4. Azimuthal wind PI

In their summary of BR09’s analytical model for the azimuthal wind (PIa) given by their Eq. (8), RE19 describe the model as a formulation “that accounts for the supergradient contribution” and say also that this formulation represents “a bound for the maximum azimuthal wind.” We have a few questions and comments about the accuracy of these characterizations of the BR09 theory:

  • The boundary layer height is defined to be the height of the maximum tangential wind (BR09, p. 3045). However, high-resolution dropwindsonde observations of intense hurricanes indicate that the maximum tangential wind for an intense storm is generally located at heights around 500–700 m, and still well within the frictional boundary layer that is at least 1 km deep or more (e.g., Kepert 2006, Fig. 6; Montgomery et al. 2006, Fig. 4; Sanger et al. 2014, Fig. 10; Montgomery et al. 2014, Figs. 8–10; Zhang et al. 2011). In view of these observations, is the height of maximum tangential wind a defensible definition for the boundary layer height in the model? What would happen if a more realistic boundary layer height were incorporated into the theory?
  • Strictly speaking, the extra nonlinear term on the right-hand side of Eq. (8), involving in part the azimuthal vorticity and vertical velocity at the radius of maximum tangential wind, arises from the inclusion of the nonlinear momentum advection terms above the boundary layer where frictional and diffusive effects are everywhere neglected (see BR09, p. 3058). Apparently, the putative “supergradient contribution” does not include the agradient effects in the frictional boundary layer, which are responsible for the boundary layer inflow in the first place.
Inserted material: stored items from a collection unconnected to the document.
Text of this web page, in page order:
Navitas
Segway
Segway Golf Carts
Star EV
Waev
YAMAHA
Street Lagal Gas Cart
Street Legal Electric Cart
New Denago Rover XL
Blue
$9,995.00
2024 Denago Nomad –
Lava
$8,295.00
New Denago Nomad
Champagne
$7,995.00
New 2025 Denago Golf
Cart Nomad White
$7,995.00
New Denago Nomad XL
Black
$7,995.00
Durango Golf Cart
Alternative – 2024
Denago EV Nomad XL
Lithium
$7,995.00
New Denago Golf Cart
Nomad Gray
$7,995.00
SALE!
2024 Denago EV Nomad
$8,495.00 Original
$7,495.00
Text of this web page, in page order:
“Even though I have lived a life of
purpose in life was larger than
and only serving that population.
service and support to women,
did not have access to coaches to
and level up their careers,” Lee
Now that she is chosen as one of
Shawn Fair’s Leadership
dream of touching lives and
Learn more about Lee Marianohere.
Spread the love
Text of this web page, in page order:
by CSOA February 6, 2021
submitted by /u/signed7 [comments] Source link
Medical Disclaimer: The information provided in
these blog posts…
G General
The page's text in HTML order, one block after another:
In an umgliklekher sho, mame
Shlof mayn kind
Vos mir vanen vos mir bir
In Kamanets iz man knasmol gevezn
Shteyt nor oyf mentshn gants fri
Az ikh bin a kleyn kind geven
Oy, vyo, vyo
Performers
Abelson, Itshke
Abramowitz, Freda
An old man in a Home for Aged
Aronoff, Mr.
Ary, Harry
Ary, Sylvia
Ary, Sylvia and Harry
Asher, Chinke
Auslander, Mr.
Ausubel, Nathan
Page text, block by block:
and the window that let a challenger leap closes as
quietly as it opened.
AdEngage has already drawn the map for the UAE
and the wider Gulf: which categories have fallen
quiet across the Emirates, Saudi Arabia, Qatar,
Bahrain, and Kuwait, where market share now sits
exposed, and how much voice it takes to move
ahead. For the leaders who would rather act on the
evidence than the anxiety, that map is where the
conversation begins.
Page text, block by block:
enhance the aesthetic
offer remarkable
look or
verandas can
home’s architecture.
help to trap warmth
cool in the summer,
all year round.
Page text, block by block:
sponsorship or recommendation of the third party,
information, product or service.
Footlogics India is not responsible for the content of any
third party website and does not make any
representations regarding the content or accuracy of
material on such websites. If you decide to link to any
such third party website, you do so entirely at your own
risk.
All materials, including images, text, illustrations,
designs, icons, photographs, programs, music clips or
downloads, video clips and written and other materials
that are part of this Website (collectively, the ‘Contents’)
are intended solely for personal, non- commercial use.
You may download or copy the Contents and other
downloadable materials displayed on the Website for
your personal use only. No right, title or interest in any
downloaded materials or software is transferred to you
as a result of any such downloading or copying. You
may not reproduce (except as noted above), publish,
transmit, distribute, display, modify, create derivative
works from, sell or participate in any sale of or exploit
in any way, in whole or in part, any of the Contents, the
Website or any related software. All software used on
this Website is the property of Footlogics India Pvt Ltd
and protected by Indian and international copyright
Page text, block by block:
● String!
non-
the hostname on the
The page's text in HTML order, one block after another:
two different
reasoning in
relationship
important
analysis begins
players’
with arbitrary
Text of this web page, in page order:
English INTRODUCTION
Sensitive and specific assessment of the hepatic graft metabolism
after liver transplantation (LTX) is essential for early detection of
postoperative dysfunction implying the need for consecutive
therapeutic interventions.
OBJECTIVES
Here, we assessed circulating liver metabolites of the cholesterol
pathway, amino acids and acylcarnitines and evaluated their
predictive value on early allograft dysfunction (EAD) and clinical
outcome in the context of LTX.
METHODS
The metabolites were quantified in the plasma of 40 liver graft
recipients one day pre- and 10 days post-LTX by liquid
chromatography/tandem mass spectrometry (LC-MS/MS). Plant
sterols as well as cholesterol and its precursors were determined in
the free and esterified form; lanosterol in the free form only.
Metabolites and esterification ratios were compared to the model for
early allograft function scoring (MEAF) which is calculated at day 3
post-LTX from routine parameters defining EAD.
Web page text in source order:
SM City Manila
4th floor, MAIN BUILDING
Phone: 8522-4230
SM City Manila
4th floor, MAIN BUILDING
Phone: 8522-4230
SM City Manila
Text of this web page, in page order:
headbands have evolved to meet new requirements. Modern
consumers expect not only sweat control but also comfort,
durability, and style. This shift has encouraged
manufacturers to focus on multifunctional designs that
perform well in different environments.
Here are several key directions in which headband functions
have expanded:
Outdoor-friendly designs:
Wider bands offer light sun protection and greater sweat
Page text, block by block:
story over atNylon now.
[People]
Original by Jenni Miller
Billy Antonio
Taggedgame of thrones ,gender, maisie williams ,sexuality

Since the Bernoulli-like function used to integrate along streamlines on either side of the tangential wind maximum in the eyewall of the vortex does not include friction, the azimuthal vorticity and the vertical velocity that are required to close the theory at the radius of maximum tangential wind must be determined separately as part of a full boundary layer calculation. In fact, the numerical models in this study are used to supply these values at the radius of maximum tangential wind, close to where the air decelerates rapidly and turns upward (Montgomery and Smith 2017, p. 567).3 In addition, like the gradient wind PI, the radius of maximum tangential wind is not predicted by the theory.
  • Further highlighting the foregoing concerns, the second term on the right-hand side of Eq. (8) cannot be evaluated from environmental soundings, but rather must be computed from the hurricane solution, itself, which is unknown a priori. RE19 acknowledge this feature, but given the inability of the formulation to predict the radius of maximum tangential wind, the radius of maximum updraft, the maximum updraft velocity, or the wind structure outside of the eyewall, is it really proper to refer to this formulation as “accounting for the supergradient contribution” if an important part of this contribution requires a determination of the boundary layer flow and the radius of maximum tangential velocity?
  • Whereas the BR09 formulation for PIa [Eq. (8)] has certainly proven to be a significant improvement over PIg [Eq. (7)] for axisymmetric hurricane simulations in the limit of small horizontal mixing length (e.g., BR09; Schecter 2013), the foregoing considerations would suggest that the reader would benefit by knowing that the BR09 formulation is only a provisional upper bound, and more accurate upper bounds might be possible incorporating the fully nonlinear boundary layer effects noted above. Indeed, technically speaking, one should not speak of a bound unless a theory is complete. At the very least, we think there should be justification for the neglect of the full radial momentum equation used to obtain Eq. (8) (cf. Smith et al. 2008; Smith and Montgomery 2008).4
  • Finally, the BR09 formulation that yields Eq. (8) assumes strictly pseudoadiabatic thermodynamics, where all condensed water immediately precipitates to the surface, and where the effects of water loading on rising moist parcels and evaporative cooling in precipitating regions are neglected. It is not entirely clear to us whether reversible or irreversible thermodynamics is used in the gradient wind PI or surface PI (to be discussed below). [For example, Eq. (9) is stated as assuming reversible moist entropy, but the last term in this equation is later stated to be “an irreversible source of entropy.” This term is then carried through the derivation and asserted to be small after Eq. (13).] If a largely reversible formulation was used, then it would seem somewhat inconsistent to compare formulations based on reversible thermodynamics against a pseudoadiabatic formulation.

5. Surface PI

In section 2 of their paper, RE19 derive a “new form of potential intensity bounding the maximum magnitude of the surface winds” using the idea of a “differential Carnot cycle.” They state (p. 1707) that the differential Carnot cycle formulation has the advantage of “only requiring the Carnot cycle’s assumptions to be valid for the part of the secondary circulation located in the eyewall of the TCs (tropical cyclones, our addition), which is easier to satisfy.” As noted by RE19, Hakim (2011)5 showed that the “secondary circulation of a simulated axisymmetric TC corresponds approximately to a Carnot cycle in the inflow and in the eyewall, but not in the outflow and subsidence regions.” The purported advantage of the differential Carnot formulation is that it is a way to avoid the explicit assumptions required to close the cycle in the outer part of the vortex. If correct, it would seem to suggest a novel way to analyze thermodynamic cycles and related heat engines in some applications without having to explicitly formulate more than half of the cycle! However, we have questions about the integral calculus used in this new formulation and these lead us to question the integrity of the cartoon on which the formulation is based (see section 6).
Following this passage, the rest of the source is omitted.